§ **What you should do**
Filter the entries for the word "will". Copy each line that has it.

§ **Record extracts**
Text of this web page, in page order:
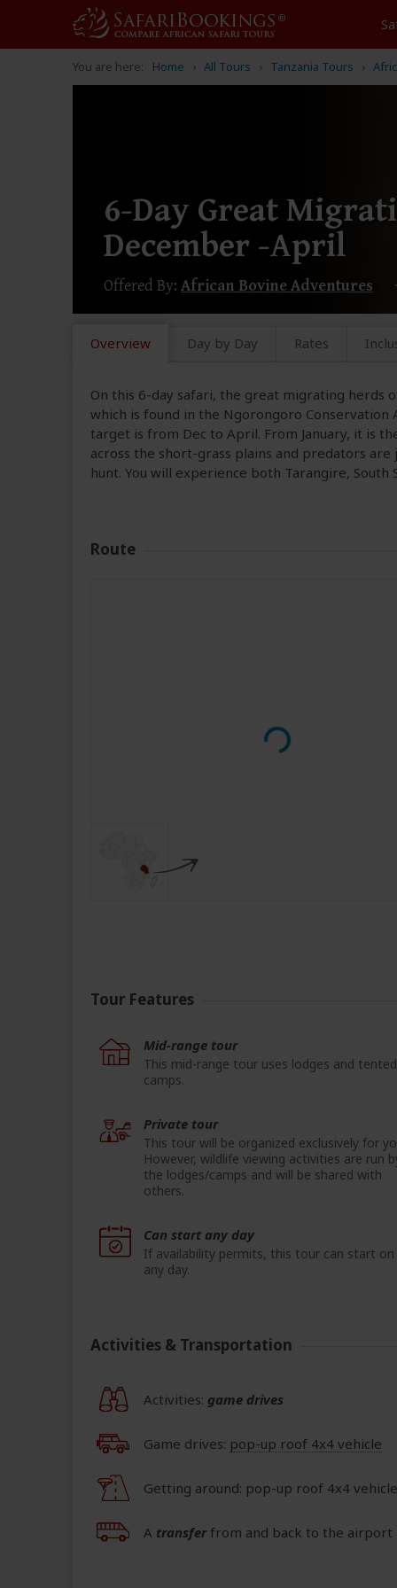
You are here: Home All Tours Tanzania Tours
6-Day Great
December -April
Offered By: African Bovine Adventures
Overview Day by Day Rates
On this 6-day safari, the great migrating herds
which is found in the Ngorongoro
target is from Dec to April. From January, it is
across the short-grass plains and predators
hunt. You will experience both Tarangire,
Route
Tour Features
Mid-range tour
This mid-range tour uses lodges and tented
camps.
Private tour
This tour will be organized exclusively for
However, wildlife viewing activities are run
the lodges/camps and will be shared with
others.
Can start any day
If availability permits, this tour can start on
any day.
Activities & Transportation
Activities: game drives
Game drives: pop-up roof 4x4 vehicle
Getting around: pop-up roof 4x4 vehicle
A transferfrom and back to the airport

§ **Response**
hunt. You will experience both Tarangire,
This tour will be organized exclusively for
the lodges/camps and will be shared with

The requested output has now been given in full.